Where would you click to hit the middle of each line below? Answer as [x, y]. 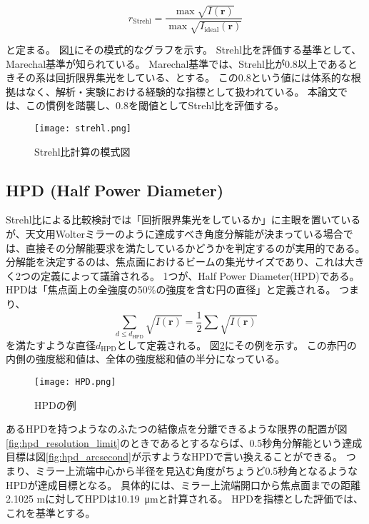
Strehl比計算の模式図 [82, 151]
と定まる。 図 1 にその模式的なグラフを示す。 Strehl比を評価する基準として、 [184, 49]
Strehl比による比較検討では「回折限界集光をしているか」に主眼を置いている [183, 220]
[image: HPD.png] [75, 382]
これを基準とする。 [51, 512]
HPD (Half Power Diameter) [115, 190]
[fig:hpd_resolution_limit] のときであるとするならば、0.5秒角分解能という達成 [184, 442]
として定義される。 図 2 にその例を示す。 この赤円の [237, 344]
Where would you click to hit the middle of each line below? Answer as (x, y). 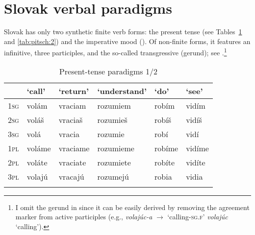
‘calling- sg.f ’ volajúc (198, 217)
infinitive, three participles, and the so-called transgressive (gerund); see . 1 (115, 52)
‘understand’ (122, 91)
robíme (166, 148)
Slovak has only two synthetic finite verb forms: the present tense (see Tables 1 (123, 32)
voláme (39, 148)
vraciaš (71, 119)
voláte (37, 162)
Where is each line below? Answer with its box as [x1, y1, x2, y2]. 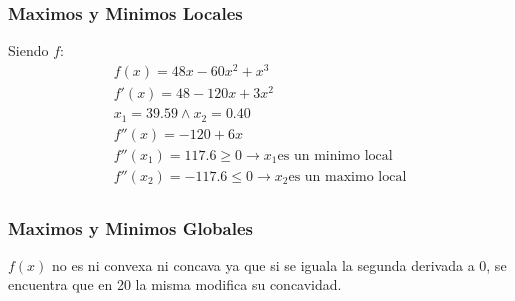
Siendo [8, 40, 49, 61]
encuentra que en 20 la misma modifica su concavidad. [8, 274, 342, 295]
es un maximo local [288, 169, 407, 184]
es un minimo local [277, 148, 393, 163]
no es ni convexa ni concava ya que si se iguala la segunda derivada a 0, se [52, 254, 507, 275]
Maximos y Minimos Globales [8, 215, 253, 240]
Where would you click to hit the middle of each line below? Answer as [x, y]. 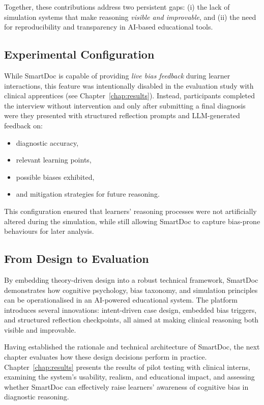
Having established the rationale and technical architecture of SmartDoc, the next [132, 347]
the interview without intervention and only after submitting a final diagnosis [125, 105]
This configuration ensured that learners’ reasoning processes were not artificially [130, 211]
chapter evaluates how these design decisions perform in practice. [106, 357]
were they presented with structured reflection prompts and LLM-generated [122, 115]
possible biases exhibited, [55, 177]
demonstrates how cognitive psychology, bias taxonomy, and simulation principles [131, 290]
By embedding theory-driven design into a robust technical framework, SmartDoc [131, 279]
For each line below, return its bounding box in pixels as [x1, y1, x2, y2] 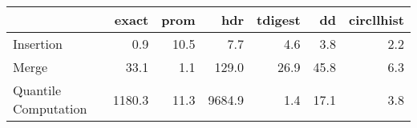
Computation [13, 99, 87, 118]
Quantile [13, 81, 62, 99]
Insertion [13, 34, 63, 53]
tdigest [257, 10, 301, 29]
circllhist [349, 10, 404, 29]
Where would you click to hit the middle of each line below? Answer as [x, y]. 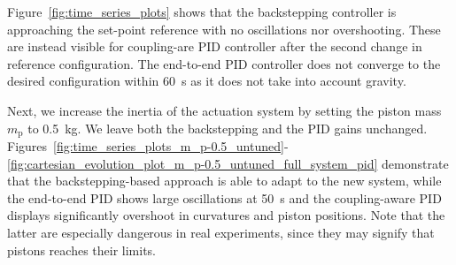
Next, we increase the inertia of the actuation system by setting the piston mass [224, 110]
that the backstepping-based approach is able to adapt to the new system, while [224, 181]
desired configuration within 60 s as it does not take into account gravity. [207, 81]
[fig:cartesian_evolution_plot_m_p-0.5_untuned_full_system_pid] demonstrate [228, 163]
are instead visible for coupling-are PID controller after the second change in [215, 46]
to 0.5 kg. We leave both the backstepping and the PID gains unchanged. [228, 128]
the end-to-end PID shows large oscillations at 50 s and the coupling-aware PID [224, 197]
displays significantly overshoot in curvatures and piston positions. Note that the [226, 215]
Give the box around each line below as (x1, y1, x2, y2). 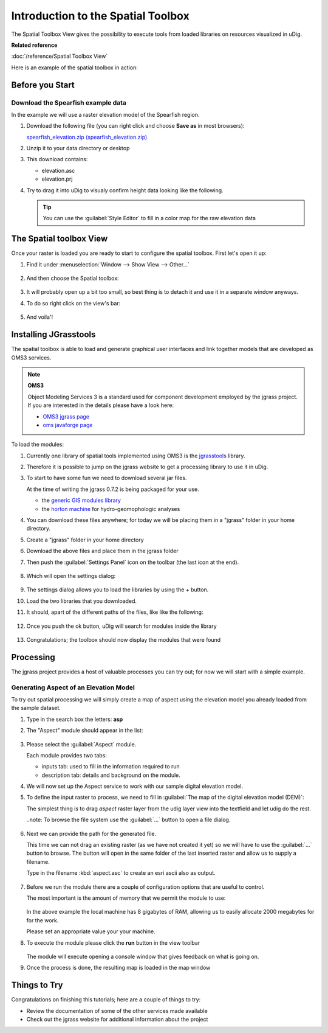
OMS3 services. (11, 353, 52, 361)
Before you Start (11, 80, 75, 90)
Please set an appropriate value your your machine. (26, 928, 155, 935)
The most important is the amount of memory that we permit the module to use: (26, 894, 226, 902)
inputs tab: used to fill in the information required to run (41, 763, 180, 770)
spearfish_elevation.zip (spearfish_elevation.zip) (26, 133, 148, 141)
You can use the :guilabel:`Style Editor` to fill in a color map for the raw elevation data (43, 215, 256, 222)
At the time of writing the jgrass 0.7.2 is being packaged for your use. (26, 485, 200, 493)
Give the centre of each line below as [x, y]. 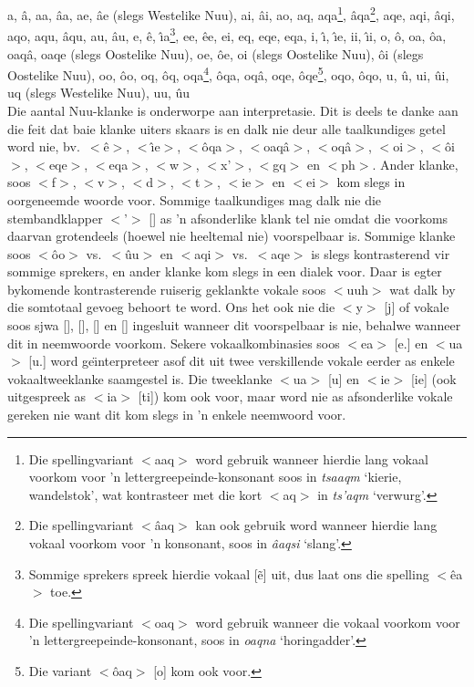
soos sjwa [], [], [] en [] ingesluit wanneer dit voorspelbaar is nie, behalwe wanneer [234, 325]
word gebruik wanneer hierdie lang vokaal [312, 458]
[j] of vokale [417, 307]
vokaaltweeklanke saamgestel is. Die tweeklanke [140, 378]
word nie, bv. [44, 146]
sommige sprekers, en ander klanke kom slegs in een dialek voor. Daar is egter [225, 271]
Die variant [60, 670]
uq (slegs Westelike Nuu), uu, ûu [99, 93]
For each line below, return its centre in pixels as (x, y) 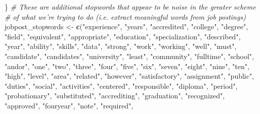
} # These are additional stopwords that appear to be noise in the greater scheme (130, 7)
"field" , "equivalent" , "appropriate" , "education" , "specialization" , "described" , (123, 36)
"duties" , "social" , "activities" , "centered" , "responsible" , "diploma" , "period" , (121, 85)
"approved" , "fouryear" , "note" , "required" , (69, 105)
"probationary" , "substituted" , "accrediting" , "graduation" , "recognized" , (115, 96)
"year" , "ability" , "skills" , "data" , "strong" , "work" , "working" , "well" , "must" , (121, 46)
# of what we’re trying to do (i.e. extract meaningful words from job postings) (125, 16)
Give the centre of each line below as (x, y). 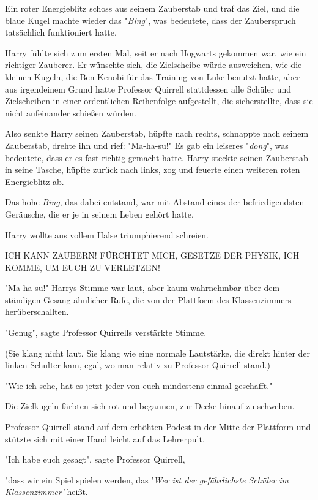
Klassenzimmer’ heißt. (46, 492)
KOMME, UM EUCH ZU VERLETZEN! (83, 267)
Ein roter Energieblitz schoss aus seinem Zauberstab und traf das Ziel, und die (152, 8)
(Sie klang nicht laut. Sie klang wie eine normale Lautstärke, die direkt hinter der (158, 353)
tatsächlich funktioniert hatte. (61, 32)
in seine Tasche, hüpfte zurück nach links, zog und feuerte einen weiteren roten (153, 169)
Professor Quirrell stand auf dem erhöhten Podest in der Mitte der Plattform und (158, 427)
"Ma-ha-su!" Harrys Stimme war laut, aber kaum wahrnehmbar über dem (142, 288)

• [Your assignment] From the entries above, extract only the lines running from the one containing "Please set an" through the one containing "inputs tab: used", inclusive.

• [Exercise response]
Please set an appropriate value your your machine. (26, 928, 155, 935)
The most important is the amount of memory that we permit the module to use: (26, 894, 226, 902)
inputs tab: used to fill in the information required to run (41, 763, 180, 770)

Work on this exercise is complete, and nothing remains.